Iovance Biotherapeutics, Inc. (NASDAQ: IOVA), a late-stage
biotechnology company developing novel cancer immunotherapies based
on tumor-infiltrating lymphocyte (TIL) technology, today reported
financial results from second quarter and first six months of 2019
and provided a corporate update.
“We have had a highly productive second quarter
at Iovance,” commented Maria Fardis, Ph.D., MBA, president and
chief executive officer of Iovance Biotherapeutics. “We presented
data for both melanoma and cervical programs at ASCO, met with the
FDA to define our registration path for LN-145, received
Breakthrough Therapy Designation for LN-145, and broke ground for
our commercial manufacturing facility. Based on FDA feedback, we
expect to submit a Biologics License Application (BLA) for LN-145
for advanced cervical cancer in late 2020. This time frame
potentially overlaps with the expected timing of a submission in
the advanced melanoma indication. In addition, we continue to
expand the Iovance team and build our corporate infrastructure in
anticipation of making TIL therapy broadly accessible to all
patients that may benefit from this treatment approach.”

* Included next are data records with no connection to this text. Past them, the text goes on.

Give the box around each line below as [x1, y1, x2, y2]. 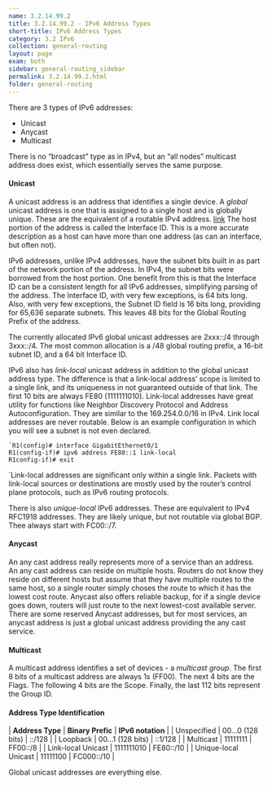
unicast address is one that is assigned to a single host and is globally [8, 205, 243, 215]
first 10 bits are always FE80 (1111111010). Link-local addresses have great [8, 391, 254, 401]
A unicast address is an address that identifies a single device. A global [8, 196, 248, 206]
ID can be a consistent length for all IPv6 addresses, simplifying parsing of [8, 282, 258, 292]
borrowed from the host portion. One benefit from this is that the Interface [8, 273, 257, 283]
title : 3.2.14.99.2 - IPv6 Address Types [8, 20, 151, 28]
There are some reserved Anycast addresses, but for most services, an [8, 608, 248, 619]
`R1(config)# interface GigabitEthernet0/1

Recent Achievements and Upcoming
Milestones
Clinical
- Data from the C-144-01 melanoma study and from the C-145-04
cervical cancer study were presented in June 2019 at the American
Society of Clinical Oncology (ASCO) annual meeting. Data from the
C-145-04 study in 27 patients demonstrated an objective response
rate (ORR) of 44 percent. At 7.4-month median follow-up, the median
duration of response (DOR) had not been reached. Interim results
from the C-144-01 study in 66 patients demonstrated an ORR of 38
percent. At 8.8-month median follow-up, median DOR had not been
reached.
- Enrollment for Cohort 4, the pivotal cohort of the C-144-01, is
on target for completion of enrollment in the first quarter of
2020.
- Study C-145-04 has been expanded to dose 75 patients to address
the expected sample size in anticipation of a BLA submission in
late 2020.
- The first patient has been dosed in the IOV-COM-202 study
evaluating TIL monotherapy or TIL plus pembrolizumab in patients
with melanoma, head and neck cancer, or non-small cell lung cancer
(NSCLC). The company has amended the protocol for IOV-COM-202 to
add an additional cohort to treat PD-1 naive NSCLC patients with
TIL and pembrolizumab. The total number of patients expected to
enroll in the study was increased to 48. This study has received
regulatory approval for conduct in EU and Canada.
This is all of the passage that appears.